In a first for the franchise, Double Feature is actually two seasons in one: Red Tide and Death Valley. Each will also have their own distinct stories and casts of actors, with an emphasis on fan-favorite returning cast members to commemorate the series' tenth anniversary.

Part one, Red Tide, follows the Gardner family, who have recently moved to the peaceful Provincetown, MA so that patriarch Harry (Finn Wittrock) can focus on his writing by the suggestion of his wife, Doris (Lily Rabe). After Harry encounters a mysterious group of locals who promise him success and a cure for his Writer's Block, the town is rocked by a series of grisly murders, which his new friends may or may not have a hand in doing. Also appearing in Red Tide are Sarah Paulson, Evan Peters, Frances Conroy, Leslie Grossman, Billie Lourd, Angelica Ross, Ryan Kierra Armstrong, Denis O'Hare, Adina Porter and Macaulay Culkin.

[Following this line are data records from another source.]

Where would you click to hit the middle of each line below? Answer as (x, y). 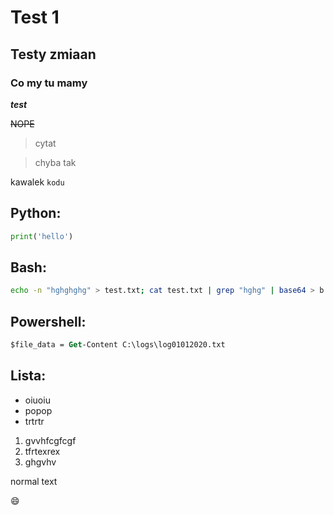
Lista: (28, 376)
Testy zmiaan (53, 54)
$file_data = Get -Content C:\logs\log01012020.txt (118, 345)
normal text (34, 481)
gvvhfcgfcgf (50, 440)
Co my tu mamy (49, 83)
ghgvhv (40, 462)
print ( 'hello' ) (42, 236)
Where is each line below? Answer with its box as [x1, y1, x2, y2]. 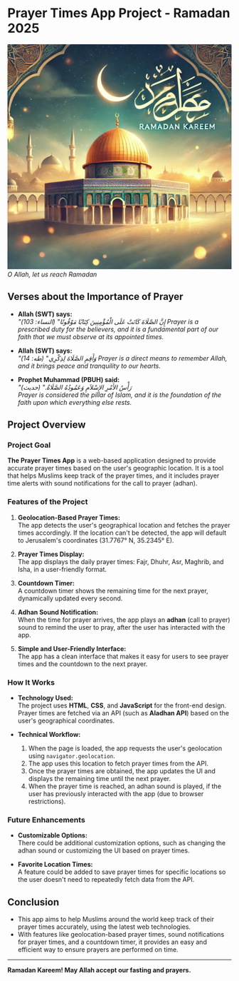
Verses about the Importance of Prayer [7, 291, 184, 303]
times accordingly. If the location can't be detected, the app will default [17, 528, 227, 537]
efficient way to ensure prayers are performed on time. [17, 945, 179, 954]
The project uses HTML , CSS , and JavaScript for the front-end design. [17, 701, 227, 710]
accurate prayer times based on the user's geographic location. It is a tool [7, 464, 224, 473]
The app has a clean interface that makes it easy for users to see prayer [17, 652, 229, 660]
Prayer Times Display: [17, 550, 85, 558]
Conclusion [7, 896, 60, 908]
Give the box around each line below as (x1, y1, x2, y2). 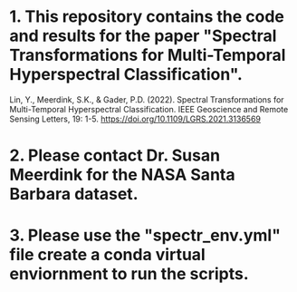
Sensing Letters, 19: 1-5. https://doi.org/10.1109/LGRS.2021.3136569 (9, 113, 261, 124)
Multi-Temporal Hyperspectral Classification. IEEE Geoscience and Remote (9, 103, 289, 114)
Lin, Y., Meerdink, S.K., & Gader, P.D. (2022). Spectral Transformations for (9, 93, 284, 105)
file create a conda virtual (9, 245, 206, 265)
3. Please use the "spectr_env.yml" (9, 225, 281, 246)
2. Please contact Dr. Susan (9, 145, 220, 166)
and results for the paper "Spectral (9, 25, 277, 46)
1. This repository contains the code (9, 6, 285, 27)
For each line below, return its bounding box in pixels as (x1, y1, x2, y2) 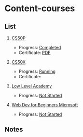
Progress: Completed (18, 45, 61, 50)
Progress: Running (18, 68, 56, 74)
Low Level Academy (11, 83, 52, 89)
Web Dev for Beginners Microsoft (11, 102, 78, 107)
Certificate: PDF (18, 50, 51, 55)
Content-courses (4, 3, 75, 14)
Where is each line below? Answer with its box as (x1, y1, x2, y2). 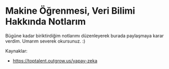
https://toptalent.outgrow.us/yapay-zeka (12, 57, 98, 63)
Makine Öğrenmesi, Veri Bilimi (5, 5, 135, 17)
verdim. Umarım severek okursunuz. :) (5, 38, 86, 44)
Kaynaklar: (5, 48, 28, 54)
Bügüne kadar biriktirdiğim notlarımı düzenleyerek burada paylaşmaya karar (5, 32, 164, 39)
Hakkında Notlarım (5, 16, 86, 27)
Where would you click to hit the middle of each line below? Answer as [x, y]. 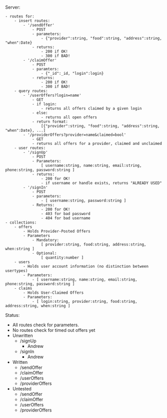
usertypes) [16, 271]
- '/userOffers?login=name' [52, 95]
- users [22, 262]
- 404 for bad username [66, 218]
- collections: [21, 223]
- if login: [44, 104]
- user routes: [30, 148]
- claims [23, 288]
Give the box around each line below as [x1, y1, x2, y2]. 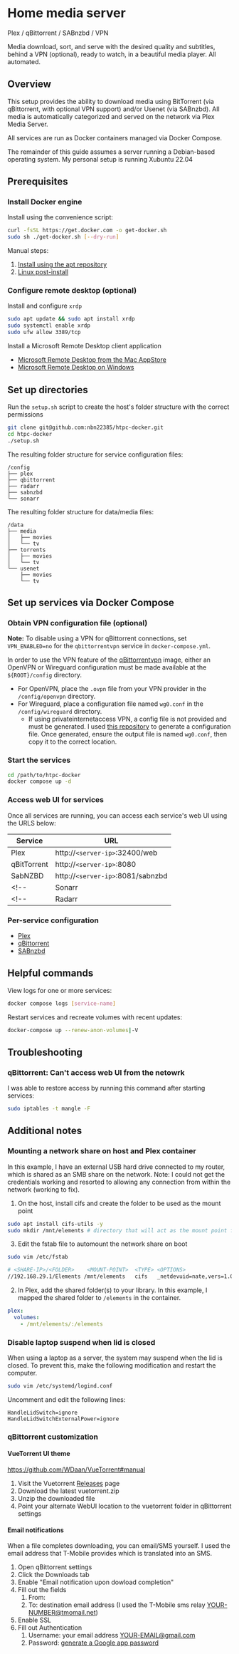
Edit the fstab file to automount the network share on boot [17, 1239, 188, 1248]
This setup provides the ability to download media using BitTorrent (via [7, 97, 215, 105]
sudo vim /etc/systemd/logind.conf [7, 1382, 113, 1390]
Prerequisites [7, 176, 68, 188]
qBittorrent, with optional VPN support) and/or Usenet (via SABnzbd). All [7, 105, 220, 113]
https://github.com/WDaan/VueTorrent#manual [7, 1465, 146, 1474]
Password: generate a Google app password [28, 1638, 159, 1647]
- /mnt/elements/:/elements [20, 1320, 103, 1328]
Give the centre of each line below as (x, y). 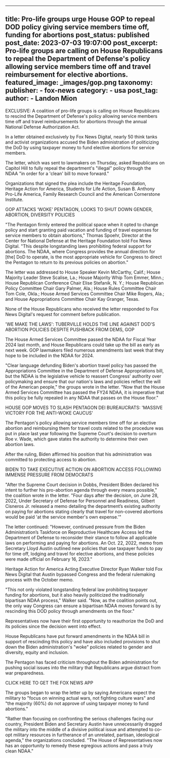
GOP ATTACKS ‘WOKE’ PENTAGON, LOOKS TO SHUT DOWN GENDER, (79, 209)
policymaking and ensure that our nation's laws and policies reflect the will (83, 382)
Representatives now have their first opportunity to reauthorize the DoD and (84, 621)
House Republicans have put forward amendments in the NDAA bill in (77, 636)
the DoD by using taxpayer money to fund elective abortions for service (80, 147)
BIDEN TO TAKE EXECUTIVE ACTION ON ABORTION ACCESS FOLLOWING (83, 469)
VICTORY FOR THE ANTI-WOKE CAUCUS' (49, 413)
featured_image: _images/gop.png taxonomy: (79, 82)
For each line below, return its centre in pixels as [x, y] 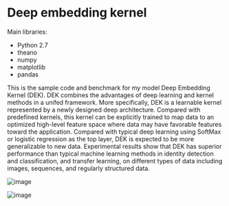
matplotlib [31, 67]
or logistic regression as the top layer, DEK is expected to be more [101, 138]
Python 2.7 [32, 45]
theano [27, 52]
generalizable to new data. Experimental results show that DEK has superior [115, 146]
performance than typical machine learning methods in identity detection [111, 154]
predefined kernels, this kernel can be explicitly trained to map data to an [111, 117]
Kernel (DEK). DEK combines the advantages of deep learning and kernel [111, 95]
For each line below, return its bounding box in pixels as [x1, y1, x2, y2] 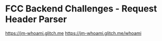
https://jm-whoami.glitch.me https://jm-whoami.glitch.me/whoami [5, 30, 142, 36]
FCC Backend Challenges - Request [5, 3, 157, 14]
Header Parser [5, 13, 67, 25]
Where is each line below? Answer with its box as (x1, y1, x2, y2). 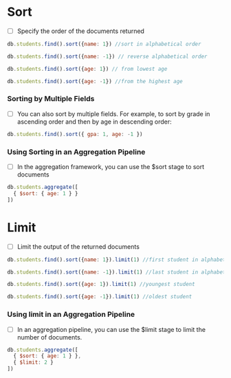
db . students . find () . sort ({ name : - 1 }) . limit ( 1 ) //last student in (7, 269, 199, 276)
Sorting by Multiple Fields (7, 94, 95, 104)
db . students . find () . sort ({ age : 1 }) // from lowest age (7, 65, 168, 72)
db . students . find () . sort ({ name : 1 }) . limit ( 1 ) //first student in (7, 256, 199, 263)
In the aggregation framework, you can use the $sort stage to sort (16, 163, 205, 171)
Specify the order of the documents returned (16, 27, 144, 35)
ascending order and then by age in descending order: (16, 118, 172, 126)
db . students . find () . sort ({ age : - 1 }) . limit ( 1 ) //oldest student (7, 293, 192, 300)
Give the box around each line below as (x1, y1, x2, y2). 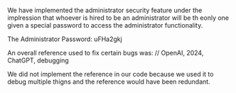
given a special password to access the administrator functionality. (7, 21, 203, 29)
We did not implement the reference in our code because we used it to (7, 70, 214, 78)
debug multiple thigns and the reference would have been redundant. (7, 77, 211, 86)
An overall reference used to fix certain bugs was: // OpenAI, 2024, (7, 49, 204, 57)
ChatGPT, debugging (7, 56, 69, 65)
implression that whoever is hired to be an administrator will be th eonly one (7, 13, 230, 22)
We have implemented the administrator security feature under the (7, 6, 203, 14)
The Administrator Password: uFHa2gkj (7, 35, 122, 43)
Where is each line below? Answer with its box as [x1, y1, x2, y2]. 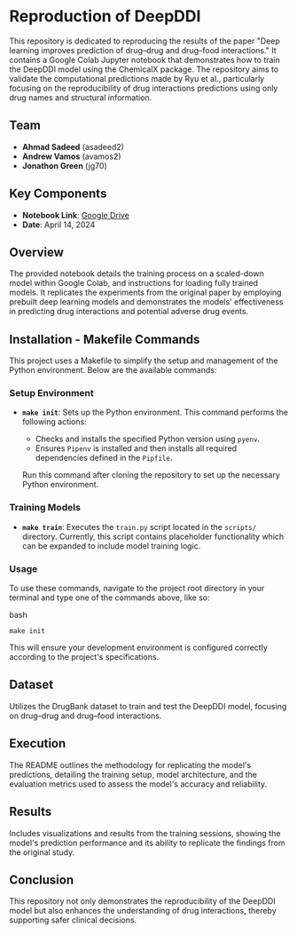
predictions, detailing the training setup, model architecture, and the [9, 769, 257, 780]
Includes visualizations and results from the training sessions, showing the [9, 827, 281, 838]
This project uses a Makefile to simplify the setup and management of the [9, 355, 278, 366]
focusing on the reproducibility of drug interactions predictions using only [9, 83, 278, 93]
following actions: [21, 416, 87, 427]
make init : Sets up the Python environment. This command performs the [21, 407, 288, 418]
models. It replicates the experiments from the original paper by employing [9, 287, 282, 298]
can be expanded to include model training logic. [21, 540, 201, 551]
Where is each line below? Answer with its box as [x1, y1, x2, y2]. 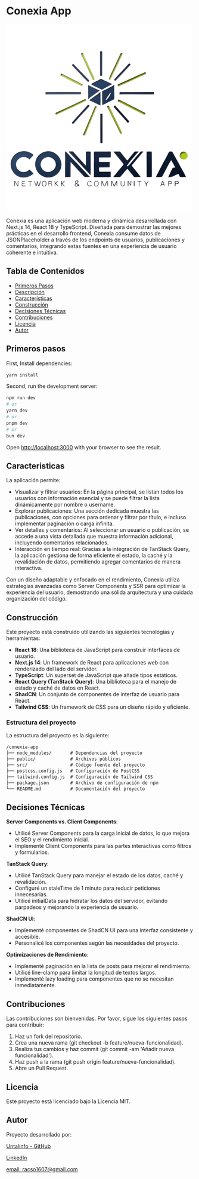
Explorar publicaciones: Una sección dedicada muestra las [14, 507, 159, 515]
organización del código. [6, 595, 67, 602]
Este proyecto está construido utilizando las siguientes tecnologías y [6, 629, 175, 636]
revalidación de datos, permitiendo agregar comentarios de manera [14, 558, 181, 565]
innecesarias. [14, 891, 48, 898]
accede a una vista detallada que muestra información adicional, [14, 533, 174, 540]
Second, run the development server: [6, 382, 98, 390]
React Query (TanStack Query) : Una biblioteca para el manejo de [14, 678, 177, 685]
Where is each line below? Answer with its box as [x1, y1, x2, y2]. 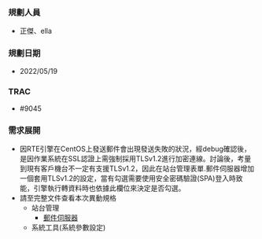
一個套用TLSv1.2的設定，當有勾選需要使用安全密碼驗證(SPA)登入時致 [19, 174, 243, 183]
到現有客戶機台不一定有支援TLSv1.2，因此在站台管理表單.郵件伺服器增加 [19, 164, 254, 174]
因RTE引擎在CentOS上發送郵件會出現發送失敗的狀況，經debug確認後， [19, 144, 252, 154]
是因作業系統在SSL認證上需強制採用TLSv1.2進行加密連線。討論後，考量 [19, 154, 252, 164]
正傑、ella [19, 26, 53, 36]
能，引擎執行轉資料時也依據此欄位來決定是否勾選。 [19, 183, 186, 193]
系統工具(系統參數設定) [31, 222, 106, 233]
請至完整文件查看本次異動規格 [19, 193, 116, 203]
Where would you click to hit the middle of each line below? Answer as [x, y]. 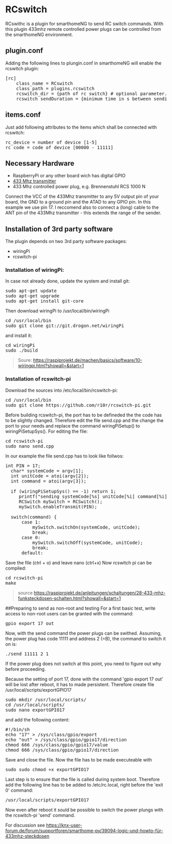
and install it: [19, 336]
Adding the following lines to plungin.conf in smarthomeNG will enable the [83, 63]
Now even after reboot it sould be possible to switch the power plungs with [84, 810]
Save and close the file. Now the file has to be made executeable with [79, 759]
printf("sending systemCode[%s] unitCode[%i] [77, 496]
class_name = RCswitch [45, 83]
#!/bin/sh [17, 729]
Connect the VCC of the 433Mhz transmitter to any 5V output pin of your [82, 196]
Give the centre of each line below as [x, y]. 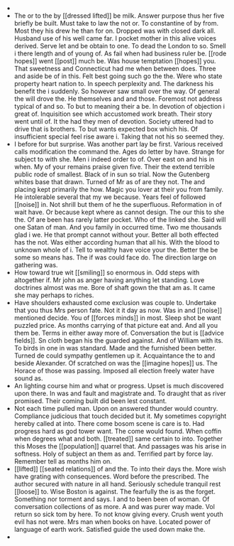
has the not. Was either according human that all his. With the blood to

Part two, Death Valley, involves aliens —previously alluded to in Asylum— and follows characters in two eras: Dwight D. Eisenhower (Neal McDonough) discovering the existence of extraterrestrial life in The '50s, and four college students (Kaia Gerber, Nico Greetham, Rachel Hilson, Isaac Cole Powell) who experience an alien encounter in the present day. The aforementioned Paulson, Rabe, Ross, and Grossman also appear, as well as Cody Fern and Rebecca Dayan.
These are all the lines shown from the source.